Healthy Outcomes for Teens Project: Diabetes Prevention Through Distributed Interactive Learning

Abstract

Aim and Methods:

This study assessed whether distributed interactive learning via web-based modules and grounded in schema and social cognitive theory (treatment group, n = 101) would increase knowledge about diabetes prevention in adolescents from three middle schools to a greater extent than the control group (n = 80) and examined whether the school environment used to convey the education had an effect.

Results:

The treatment group showed substantially greater increases in overall and individual modular content knowledge, with 72 voluntarily choosing to retake evaluations that significantly improved their scores. The treatment (t[3.8], β ≥ 0.30, P < 0.001) and format of delivery (after school, pull out from physical education, or health education curriculum) (t[3.41], β ≥ 0.24, P < 0.001) influenced knowledge.

Conclusions:

Thus, distributed interactive learning was more effective than its passive counterpart, and a more structured delivery enhanced knowledge, as did opportunities to self-regulate learning. Attention to these process components will facilitate effective interventions by educators in schools.

Introduction

M ore than 206,000 people younger than 20 years of age have diabetes.¹ In parallel to diabetes, the prevalence of obesity among children 6–11 years of age has more than doubled in the past 20 years² and alarmingly tracks into adulthood.³ Some evidence exists that adolescents are aware of diabetes, but often misinterpret it as only an adult disease.⁴ A survey of high school students found a high rate of self-reported risk factors for diabetes, but fewer than half equated obesity, family history, or physical inactivity with risk for this disease.⁵ Given the preventable nature and lack of knowledge associated with diabetes, there is a need for effective physical activity and eating behavior interventions. Health-related interventions attempting to enhance awareness and knowledge can take place in varied forums: (a) school;^6

–12 (b) home;¹³ (c) community;^14,15 and (d) via the Internet.^15

–18 Our work in this research focuses on the latter, but in school settings. With limited school resources, Internet-based curriculum provides flexibility and a connection with the home environment lacking in many studies. Furthermore, almost all middle school-aged individuals have access to the Internet, as it is a valuable learning tool currently shaping teaching and learning in the 21^st century.^19,20

In order to investigate the effectiveness of using Internet-based learning environments to increase content knowledge regarding the prevention of diabetes, we grounded our work in schema theory. Schema theory—how information is interpreted, stored, and utilized by an individual—is considered the central memory construct of an information processing system.^21,22 Each person has the ability to form schemas on numerous topics, including nutrition and diabetes prevention. Connecting preexisting schemas of eating and nutrition with new information may help to change behavior, therefore increasing the likelihood of disease prevention.^23,24

Within schools, teachers help learners build schemata connecting new ideas with previous experiences. Discussion, role playing, illustrations, and explanations of how knowledge applies to a given situation are some of the strategies used to make and strengthen connections. Research suggests that the schemata formation improves retention through unique assimilations and storage of information. Schematas contain not only the knowledge itself, but also information about how this knowledge should be used.

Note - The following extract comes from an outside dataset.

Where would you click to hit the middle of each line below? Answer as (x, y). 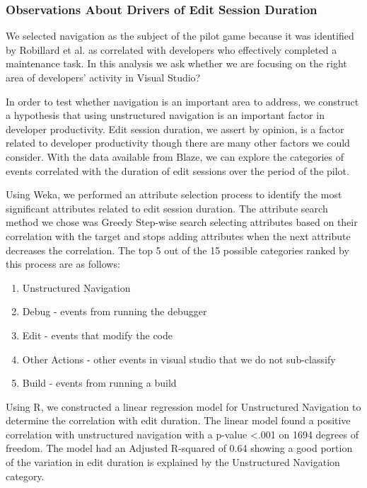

Learning in web-based environments is divided into two categories: distributed passive learning and distributed interactive learning (DIL).²⁵ Distributed passive learning environments are traditional, linear learning environments containing sequential elements like a slide show. In contrast, DIL environments create an interactive atmosphere that permits universal accessibility, but also self-regulation in which a learner can explore material freely at his or her own pace while simultaneously interacting with the instructor and other learners. DIL environments have been associated with enhanced learning effectiveness and efficiency.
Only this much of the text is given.